PI principal investigator or isoelectric point, depending on the context PM point mutation promer one of the mummer packages. It compares genomic sequence based on amino acid information. PROSITE - PROSITE is a database of protein families and domains. It consists of biologically significant sites, patterns and profiles that help to reliably identify to which known protein family (if any) a new sequence belongs. psearch the system at TIGR that runs and monitors parallel jobs. Parallel jobs are a number of individual, but related, processes that are run on one or more of a system's nodes. A node in this case is a computer attached to TIGR s network. Random a stage in genome sequencing where the pieces of genomic DNA are being sequenced from the libraries. The random sequences will then be assembled together. RBS ribosome binding site Role notes the notes associated with a role category that annotators have put there to help others assign genes to the category when they are working on it. Role id the identification number assigned to TIGR role categories. Scaffold a term used to describe the orientation of genomic assemblies to one another. The program bamboo generates these scaffolds. SGC small genome control SGC_logs the log file generated by the small genome control process. It is created on a nightly basis for genome projects that are in annotation. signalp the program used at TIGR that searches for signal peptides in a protein sequence. Each protein is scored, and based on these scores the annotator can predict whether the protein is secreted or not. This tool is built by CBS, www.cbs.dtu.dk/index.shtml. Small genome database databases that contain the genomic information for bacterial genome sequencing projects. SQL structured query language; the programming language used to navigate and manipulate relational databases. sqsh the program used at TIGR to interact with our relational databases.

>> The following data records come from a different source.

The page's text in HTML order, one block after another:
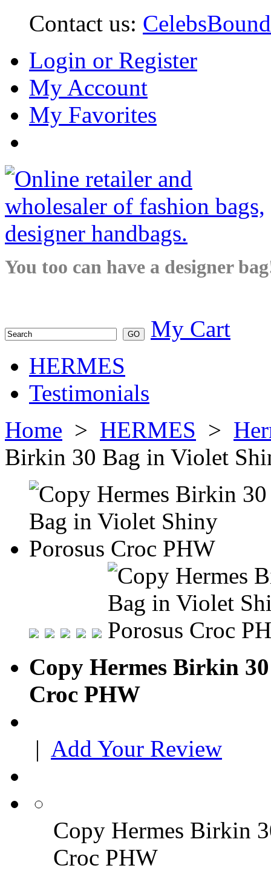
Contact us:
Login or Register
My Account
My Favorites
You too can have a designer
My Cart
HERMES
Testimonials
Home > HERMES >
Birkin 30 Bag in Violet
Copy Hermes Birkin
Croc PHW
| Add Your Review
Copy Hermes Birkin
Croc PHW
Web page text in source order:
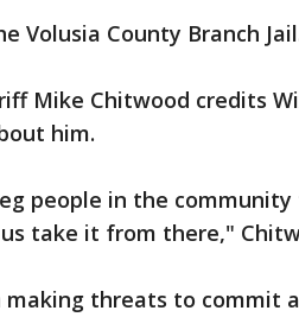
Volusia County Branch
Mike Chitwood credits
him.
people in the
take it from there,"
threats to commit
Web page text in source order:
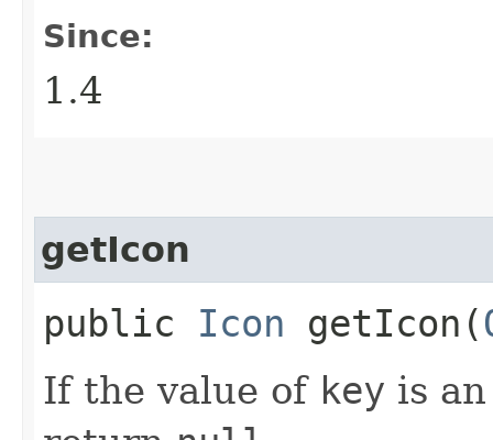
Since:
1.4
getIcon
public Icon getIcon​(
If the value of key is
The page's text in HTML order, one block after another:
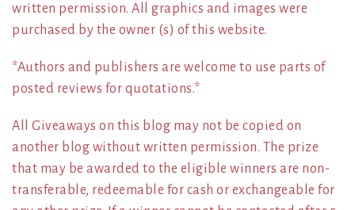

start site the codon that corresponds to the beginning of the coding region of an open reading frame, the three start codons in bacteria are: ATG, GTG, and TTG stop site the codon that corresponds to the end of a gene or open reading frame, the three stop codons in bacteria are: TAA, TAG, TGA Subfamily the HMM isology that describes a type of TIGRFAM HMM. A subfamily HMM describes a specific family of proteins. This type of isology is more specific than the superfamily HMM isology. subrole the identification number that corresponds to roles that are subsets of a TIGR main role category. Superfamily a HMM isology that refers to a type of TIGRFAM HMM. A superfamily HMM describes a large family of related proteins. It is much more general that a subfamily isology HMM. Swiss-prot an external public database of DNA and proteins sequences that is maintained by the Swiss institute of Bioinformatics and the European institute of Bioinformatics. SYBIL the test database here at TIGR or the software package used to view comparative genomic data. TI a type of GO term that is created by a TIGR annotator when there is not a GO term available to describe the gene that is being annotated. This term will be submitted to GO, and given a GO term at a later date. TIGRFAM The library of HMMs that are created and maintained here at TIGR. TMHMM the program used at TIGR to identify transmembrane spanning regions of a protein. This tool is built by CBS, www.cbs.dtu.dk/index.shtml. Turbo annotation the type of annotation where the annotation team only annotates certain TIGR categories, so that a draft manuscript can be written. The genome is then finished when the manuscript has been submitted to a journal. UFMG the unfinished microbial genomes webpage. It contains information concerning all unfinished microbial sequencing projects ongoing at TIGR. It also contains a BLAST page where an outside user may BLAST a sequence against an unfinished genome project. Workflow a production pipeline that is used here at TIGR. It can be used to run processes, scripts, etc.

xmen a general use server for the annotation group as well as other groups throughout TIGR.